Hello, my name is Chris Skinner; I am 24 years old, and I was born with a Left-Sided Diaphragmatic Hernia.

When I was born it was a joyous moment (as expected), but more so as I was one part of a set of twins; but unfortunately my twin had been miscarried earlier in the pregnancy. But when I was born it was a complete surprise to everyone what was to come, as no complications had been picked up during any of the scans. The only reason anyone knew something was wrong is because I came out blue, unable to breath; I was immediately put on Life Support.
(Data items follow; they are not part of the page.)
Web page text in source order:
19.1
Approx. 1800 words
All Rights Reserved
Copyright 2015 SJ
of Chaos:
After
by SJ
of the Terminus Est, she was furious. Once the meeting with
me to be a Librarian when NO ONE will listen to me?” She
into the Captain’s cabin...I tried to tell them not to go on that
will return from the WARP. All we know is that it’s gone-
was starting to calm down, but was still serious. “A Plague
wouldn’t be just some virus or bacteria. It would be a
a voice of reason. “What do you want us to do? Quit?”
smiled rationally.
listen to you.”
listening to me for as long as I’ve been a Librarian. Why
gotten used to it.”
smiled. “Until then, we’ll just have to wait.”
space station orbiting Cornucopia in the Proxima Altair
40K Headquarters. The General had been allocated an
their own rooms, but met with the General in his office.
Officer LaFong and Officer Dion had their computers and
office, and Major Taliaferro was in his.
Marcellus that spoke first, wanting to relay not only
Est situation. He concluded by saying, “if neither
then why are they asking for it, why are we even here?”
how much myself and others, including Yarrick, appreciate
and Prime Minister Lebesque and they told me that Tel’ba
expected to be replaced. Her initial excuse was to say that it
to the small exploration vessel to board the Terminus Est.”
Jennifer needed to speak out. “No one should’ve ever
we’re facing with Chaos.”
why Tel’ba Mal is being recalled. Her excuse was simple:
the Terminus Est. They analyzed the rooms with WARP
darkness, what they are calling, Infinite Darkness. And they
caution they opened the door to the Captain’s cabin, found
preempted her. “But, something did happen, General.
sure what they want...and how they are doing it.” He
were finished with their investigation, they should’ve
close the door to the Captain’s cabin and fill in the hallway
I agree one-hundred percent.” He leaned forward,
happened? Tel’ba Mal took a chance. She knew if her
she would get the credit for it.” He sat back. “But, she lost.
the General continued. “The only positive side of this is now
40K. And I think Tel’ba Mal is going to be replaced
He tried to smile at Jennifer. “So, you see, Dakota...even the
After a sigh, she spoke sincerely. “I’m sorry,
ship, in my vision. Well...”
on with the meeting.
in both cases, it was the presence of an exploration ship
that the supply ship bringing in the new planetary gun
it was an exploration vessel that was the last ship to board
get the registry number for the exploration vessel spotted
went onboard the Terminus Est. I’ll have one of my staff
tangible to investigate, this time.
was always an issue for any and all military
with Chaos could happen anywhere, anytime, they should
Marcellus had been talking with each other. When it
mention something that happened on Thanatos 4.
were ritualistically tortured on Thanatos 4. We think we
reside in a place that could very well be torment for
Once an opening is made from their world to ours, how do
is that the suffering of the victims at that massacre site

It was later discovered that I was born with a Left-Side Diaphragmatic Hernia, and being 1994 not a lot was known about the condition; my parents were sadly told to hold me, as I was undoubtedly going to die; they still have the photograph that the nurse took of me to remember me by... At the time, my stomach and intestines had pushed it's way through my Diaphragm during development, and had crushed one of my lungs, they had also moved my heart under my armpit (twisting it in the process).
I was very swiftly moved by police escort to Oxford (from Reading) to be taken to a pediatric hospital.

When I was 24 hours old my parent were informed that a Chinese Surgeon was in the UK for a few days to showcase a new Surgery that he had developed - a surgery that rectified Diaphragmatic Hernia with amazing success. He was informed about me, and he immediately came to my rescue; I was the first extremely lucky person in the UK to be given this revolutionary new surgery to correct Diaphragmatic Hernias, which ultimately saved my life; leaving me with one lung and a heart murmur.

This wasn't the end though; unfortunately as I was put on life support at such an early stage my brain had discovered that if it wanted to stop breathing and take a rest, it could because the ventilator would take over. As a result for 4 years I suffered from Apneas, at it's worse happening about 20-30 times a day; my brain would just stop me from breathing and had to be shocked back into motion - otherwise I would undoubtedly die. This was a great burden for my parents, and the stress definitely took its toll but they were strong and vigilant and never let their guard down.

During my early years I was introduced to Professor Southall, a now disgraced professional, but to me a hero. He helped me and my parents stop the Apneas, allowing me to develop as a normal child.

I have developed as a normal person since, I evenly had a chest x-ray when I was 16 and discovered that my missing lung (that was technically left as a ball of Stem Cells) had developed into a strong and healthy lung, meaning I am perfectly healthy now (albeit having a heart murmur)...

At 17 I suffered form full body alopecia, so I am now completely bald.

I am now 24, I am getting married in October to my best friend, and I work as an Engineer. I am completely healthy and am looking forward to talking to and potentially meeting people that have/had CDH. I would also be very interested to discover if CDH is potentially hereditary.

Thank you for taking the time to read my story!